The breathable reinforcing material is not particularly limited, and for example, a nonwoven fabric, a woven fabric, a split fabric, a mesh, a net, a filter, paper, a fabric, or the like can be used. At this time, a breathable reinforcing material that easily inhibits the moisture permeability of the porous film, such as a woven fabric, preferably has an opening ratio of 30% or more, and more preferably 50% or more. On the other hand, it inhibits the transparency of the porous film tends to gas-permeable reinforcing element as non-woven fabric is preferably those having a basis weight 30 g / m ² or less thin, more preferably not more than 20 g / m ² or less. The material of the breathable reinforcing material is not particularly limited, and polyolefin, polyester, nylon, or the like can be used.

  The production method of the laminated sheet is not particularly limited, and a known method can be used, and the laminated sheet can be obtained by bonding by a method such as thermal lamination, hot melt lamination, dry lamination, or wet lamination.
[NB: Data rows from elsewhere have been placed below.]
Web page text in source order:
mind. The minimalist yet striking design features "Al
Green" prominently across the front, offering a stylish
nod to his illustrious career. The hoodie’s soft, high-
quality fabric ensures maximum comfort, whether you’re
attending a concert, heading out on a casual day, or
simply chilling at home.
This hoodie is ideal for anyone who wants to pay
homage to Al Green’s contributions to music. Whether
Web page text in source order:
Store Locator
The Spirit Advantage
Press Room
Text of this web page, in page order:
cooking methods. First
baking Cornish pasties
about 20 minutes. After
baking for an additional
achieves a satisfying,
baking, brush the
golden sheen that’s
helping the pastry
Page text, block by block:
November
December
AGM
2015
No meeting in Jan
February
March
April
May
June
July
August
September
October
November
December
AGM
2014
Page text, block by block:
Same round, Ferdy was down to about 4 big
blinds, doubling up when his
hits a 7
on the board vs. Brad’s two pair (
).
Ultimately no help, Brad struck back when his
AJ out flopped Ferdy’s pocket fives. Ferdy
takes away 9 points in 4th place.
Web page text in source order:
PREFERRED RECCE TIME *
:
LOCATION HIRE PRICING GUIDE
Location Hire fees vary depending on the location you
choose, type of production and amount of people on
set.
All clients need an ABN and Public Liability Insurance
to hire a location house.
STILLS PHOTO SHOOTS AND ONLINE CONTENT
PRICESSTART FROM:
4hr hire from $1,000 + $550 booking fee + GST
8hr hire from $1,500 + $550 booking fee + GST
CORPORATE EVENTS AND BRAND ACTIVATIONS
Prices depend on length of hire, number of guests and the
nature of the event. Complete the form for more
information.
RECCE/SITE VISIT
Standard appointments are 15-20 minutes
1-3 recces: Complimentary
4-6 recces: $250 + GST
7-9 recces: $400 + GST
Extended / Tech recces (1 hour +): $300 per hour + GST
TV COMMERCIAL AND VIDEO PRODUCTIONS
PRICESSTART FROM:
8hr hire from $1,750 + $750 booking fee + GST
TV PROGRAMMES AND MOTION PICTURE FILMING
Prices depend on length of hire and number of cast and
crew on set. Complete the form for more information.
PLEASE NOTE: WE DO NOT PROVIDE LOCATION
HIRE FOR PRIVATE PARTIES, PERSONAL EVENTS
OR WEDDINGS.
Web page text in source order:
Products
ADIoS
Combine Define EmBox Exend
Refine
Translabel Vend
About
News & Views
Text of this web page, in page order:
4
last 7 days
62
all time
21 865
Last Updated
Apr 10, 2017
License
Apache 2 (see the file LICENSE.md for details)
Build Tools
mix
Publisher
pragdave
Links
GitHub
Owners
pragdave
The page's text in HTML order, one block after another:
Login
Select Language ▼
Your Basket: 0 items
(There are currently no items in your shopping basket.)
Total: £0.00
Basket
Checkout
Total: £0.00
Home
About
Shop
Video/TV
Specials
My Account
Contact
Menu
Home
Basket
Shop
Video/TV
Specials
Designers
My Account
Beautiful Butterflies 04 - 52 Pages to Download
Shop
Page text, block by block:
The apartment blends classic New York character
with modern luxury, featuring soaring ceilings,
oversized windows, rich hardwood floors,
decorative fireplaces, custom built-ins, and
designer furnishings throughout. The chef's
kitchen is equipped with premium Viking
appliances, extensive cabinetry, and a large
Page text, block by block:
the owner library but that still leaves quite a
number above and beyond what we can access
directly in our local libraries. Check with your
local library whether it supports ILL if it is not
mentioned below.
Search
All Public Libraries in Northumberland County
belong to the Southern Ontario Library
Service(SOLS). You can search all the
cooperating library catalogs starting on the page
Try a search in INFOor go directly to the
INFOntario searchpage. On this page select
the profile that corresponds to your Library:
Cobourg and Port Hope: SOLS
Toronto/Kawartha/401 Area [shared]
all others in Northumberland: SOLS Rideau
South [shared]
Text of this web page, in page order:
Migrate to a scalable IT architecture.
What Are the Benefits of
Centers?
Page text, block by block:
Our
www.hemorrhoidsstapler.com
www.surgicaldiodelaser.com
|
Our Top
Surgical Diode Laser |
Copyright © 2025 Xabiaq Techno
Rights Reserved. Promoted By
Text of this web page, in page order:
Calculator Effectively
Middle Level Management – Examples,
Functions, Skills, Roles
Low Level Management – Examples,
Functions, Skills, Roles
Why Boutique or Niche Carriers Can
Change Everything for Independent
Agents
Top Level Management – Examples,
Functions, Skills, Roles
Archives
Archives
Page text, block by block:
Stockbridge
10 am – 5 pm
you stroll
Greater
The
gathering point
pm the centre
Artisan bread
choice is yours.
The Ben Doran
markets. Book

  Examples and Comparative Examples are shown below, but the present invention is not limited to these Examples.

  Table 1 shows linear low density polyethylene used in Examples and Comparative Examples.

尚、実施例及び比較例に記載した物性値は以下に示す方法によって測定したものである。

In addition, the physical-property value described in the Example and the comparative example was measured by the method shown below.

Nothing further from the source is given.